StartCode is written:
* by FullTableBackupClient, which sets it to 0 at the start of a full backup
when no previous backup exists in that root
* by FullTableBackupClient, just before completing a full backup, it is set to
min(regionserver timestamps)
* by IncrementalTableBackupClient, before handling bulk loads and completing
the backup, it is set to min(regionserver timestamps)
Given that the regionserver timestamps are also written into the BackupInfo
(see #tableSetTimestampMap), this means that we could replace the reading of
the startCode of a backupRoot by simply reading the BackupInfo of the latest
successful backup on that root.
Advantages:
* Updating the startCode would happen together with completing the backup (=
writing the BackupInfo with the COMPLETED status), eliminating a window where
the 2 are not aligned.
* Less code & less concepts involved in backup handling
Minimal downside:
* The BackupLogCleaner would have to be adjusted to either use the latest
COMPLETED backup per root, or if the RUNNING backup in case there is no
COMPLETED backup. This is a tad more specialized than the current (broken)
functionality where it just looks at the startcode and regionserver timestamps.
CC [~ndimiduk] [~hgromer] This turned out to be a bigger thing than I initially
thought, so I'd be interested in your thoughts before tackling this.
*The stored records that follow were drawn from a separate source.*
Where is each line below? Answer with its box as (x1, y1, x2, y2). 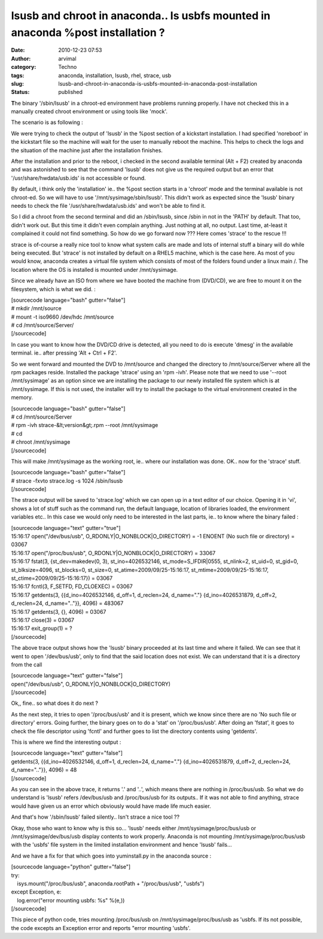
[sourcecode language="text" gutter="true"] (11, 524, 121, 531)
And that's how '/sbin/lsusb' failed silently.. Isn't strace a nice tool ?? (11, 813, 179, 820)
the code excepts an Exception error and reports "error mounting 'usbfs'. (11, 924, 191, 931)
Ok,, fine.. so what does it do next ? (11, 699, 99, 707)
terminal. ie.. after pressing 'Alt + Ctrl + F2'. (11, 349, 117, 356)
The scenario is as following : (11, 119, 83, 126)
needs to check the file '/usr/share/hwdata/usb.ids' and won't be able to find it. (11, 202, 206, 209)
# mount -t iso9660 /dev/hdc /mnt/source (11, 313, 114, 320)
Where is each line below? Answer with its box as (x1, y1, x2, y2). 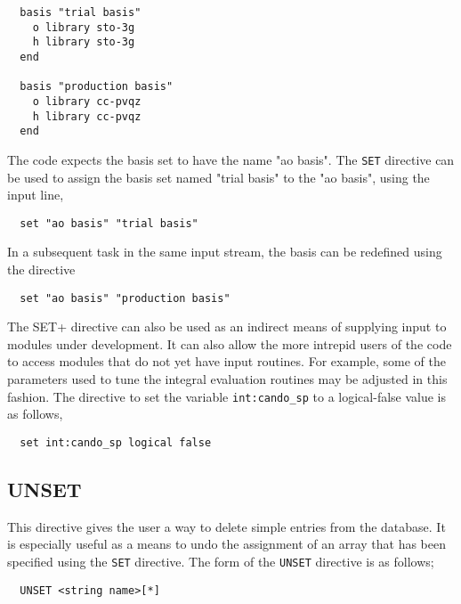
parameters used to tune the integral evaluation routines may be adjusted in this (7, 370, 448, 388)
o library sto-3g (32, 20, 135, 34)
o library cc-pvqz (32, 94, 142, 108)
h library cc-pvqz (32, 110, 142, 123)
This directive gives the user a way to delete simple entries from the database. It (7, 517, 446, 535)
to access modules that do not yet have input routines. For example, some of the (7, 352, 446, 371)
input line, (7, 185, 64, 204)
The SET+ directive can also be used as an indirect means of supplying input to (7, 317, 447, 336)

> WAL logs are unprotected during first full backup
> -------------------------------------------------
>
> Key: HBASE-29800
> URL: https://issues.apache.org/jira/browse/HBASE-29800
> Project: HBase
> Issue Type: Bug
> Components: backup&restore
> Reporter: Dieter De Paepe
> Priority: Major
>
> There is a small window during the creation of the first full backup in the
> first/only backup root where WAL logs might be eligible for deletion, which
> could lead to data loss for incremental backups in the following backups.
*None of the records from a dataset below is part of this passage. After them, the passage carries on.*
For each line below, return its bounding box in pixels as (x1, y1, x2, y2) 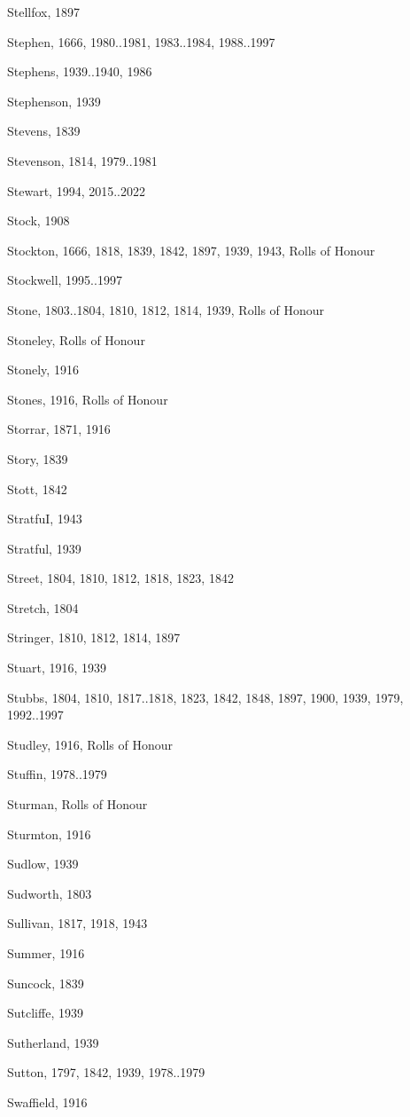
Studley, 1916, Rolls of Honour (7, 735, 174, 753)
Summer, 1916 (7, 944, 85, 962)
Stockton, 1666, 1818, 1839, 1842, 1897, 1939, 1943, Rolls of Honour (7, 240, 375, 259)
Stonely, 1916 (7, 360, 79, 379)
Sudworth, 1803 (7, 884, 92, 902)
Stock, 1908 (7, 211, 70, 230)
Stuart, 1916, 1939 (7, 658, 107, 677)
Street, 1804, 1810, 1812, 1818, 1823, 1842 (7, 569, 234, 587)

> Pseudo code for this scenario is as follows (see
> FullTableBackupClient#execute):
> {code:java}
> // This is our first backup. Let's put some marker to system table so that we
> can hold the
> // logs while we do the backup.
> backupManager.writeBackupStartCode(0L);
> // Roll the WALs
> BackupUtils.logRoll(...);
> snapshotAndCopyTables();
> backupManager.writeBackupStartCode(newStartCode);
> // Register the backupInfo as completed
> completeBackup(...);{code}
> The comment of the "0" backupStartCode suggests that it prevents WAL deletion
> until the backup is completed, but this is not the case.
> The component responsible for preventing WAL deletion for backups is
> BackupLogCleaner. While the log cleaner does read & use the backup start
> codes, it only does so for backups that are already completed:
> {code:java}
> // true means only include completed backups
> List<BackupInfo> backups = sysTable.getBackupHistory(true); {code}
> So the log cleaner will not even be aware of the backup root.
> I believe this means there is a risk of data loss in the following
> incremental backup when a table, after it has been snapshotted but before the
> backup is completed, performs a log roll and the log cleaner activates.
> Simplest fix is probably to have the log cleaner also use in-progress
> backupInfos to calculate the startCode.